- Genre: Sitcom
- Created by: Victor Fresco
- Starring: Andy Richter; Paget Brewster; Irene Molloy; Jonathan Slavin; James Patrick Stuart;
- Narrated by: Andy Richter
- Country of origin: United States
- Original language: English
- No. of seasons: 2
- No. of episodes: 19

Production
- Executive producer: Victor Fresco
- Producer: Andy Richter
- Camera setup: Single-camera
- Running time: 30 minutes
- Production companies: Garfield Grove Productions; 20th Century Fox Television; Paramount Network Television;

Original release
- Network: Fox
- Release: March 19, 2002 – January 12, 2003

= Andy Richter Controls the Universe =

2002 American TV sitcom

Andy Richter Controls the Universe is an American sitcom created by Victor Fresco that originally aired on Fox from March 19, 2002, to January 12, 2003. The series was Andy Richter's first starring role after leaving NBC's Late Night with Conan O'Brien in 2000, and centers around Richter's eponymous character, a writer living in Chicago who works at a fictional company called Pickering Industries. The show was a joint production of Garfield Grove Productions and 20th Century Fox Television in association with Paramount Television.

Filmed in Los Angeles, California using a single-camera setup, the series was developed after Richter expressed interest in expanding his acting repertoire beyond his previous sidekick role on late-night television. It utilizes a unique narrative style, blending nonlinear storytelling with the unreliable narrator trope. The show features an ensemble cast, including Paget Brewster, Irene Molloy, Jonathan Slavin, and James Patrick Stuart.

Andy Richter Controls the Universe received critical acclaim for its inventive humor and writing, drawing comparisons to other successful Fox comedies such as The Simpsons. Despite positive reviews, the series suffered from low ratings, leading to its cancellation after two mid-season runs.
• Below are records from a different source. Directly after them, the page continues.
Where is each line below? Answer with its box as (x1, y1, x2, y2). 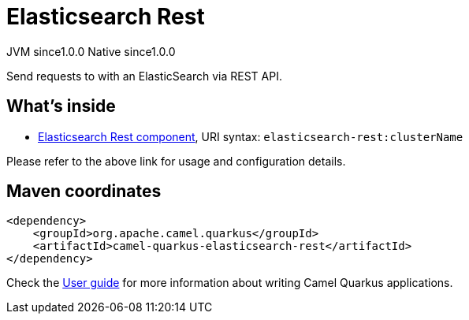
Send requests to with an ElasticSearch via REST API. (6, 69, 282, 83)
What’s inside (6, 96, 116, 117)
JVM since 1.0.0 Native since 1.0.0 (6, 44, 176, 58)
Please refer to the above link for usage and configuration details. (6, 154, 346, 168)
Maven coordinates (6, 181, 162, 202)
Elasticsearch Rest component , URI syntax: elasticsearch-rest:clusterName (38, 129, 463, 143)
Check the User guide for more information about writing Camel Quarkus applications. (6, 276, 453, 290)

The series has since gained a cult following and is regarded as a forerunner to the wave of single-camera comedies that followed, such as Arrested Development.

==Production==

===Conception and development===
Andy Richter had departed his long-time role as sidekick on Late Night with Conan O'Brien in 2000, after performing in the role since 1993. He expressed a desire to play different roles to the "fat slob roles" he was being offered at the time, and to expand his profile and "see what's out there".

Andy Richter Controls the Universe was the first sitcom that Richter starred in. Some were unsure of Richter's acting ability due to his sidekick role on Late Night. Richter described an encounter with a Paramount executive after the table read for the series pilot in which the executive exclaimed, "Wow, you can really act!"

Richter met with many creators and writers before deciding to work with Victor Fresco, who already had a deal with Paramount Television. Actress Paget Brewster was already separately familiar with both Richter and Fresco and helped to arrange a meeting between the two. In initial meetings, Fresco and Richter developed the show's concept, including the use of narration and the unreliable narrator trope, following which Fresco wrote the show's pilot episode. He pitched the show to Fox executives by handing them the first scene to read, and leaving the room as they read it. Executives were enthusiastic, following which he wrote the pilot.

Brewster was cast in the role of Jessica Green after another actress played the part in the original pilot. Fox executives vetoed the original actress as they had previously seen her in pilots that were unsuccessful. Brewster had had a development deal with Fox for two years before the show began. She was required to audition for the show three times against many other actresses.

===Filming===
After Fox picked up the show, a writer's room was assembled. Writer Jim Bernstein recalled that Richter himself would sometimes be in the writer's room, bucking usual convention, to be supportive and assist. He referred to the writers as "The Nerd Tower".

The show's working title was Anything Can Happen, which was vetoed by executives. NBC insisted that the title feature Richter's name, which he later said he "wasn't entirely comfortable with". He then pitched the final title, intentionally making it more grandiose for comedic effect. He later called it a "terrible" title, due to viewers' tendency to forget the entire phrase.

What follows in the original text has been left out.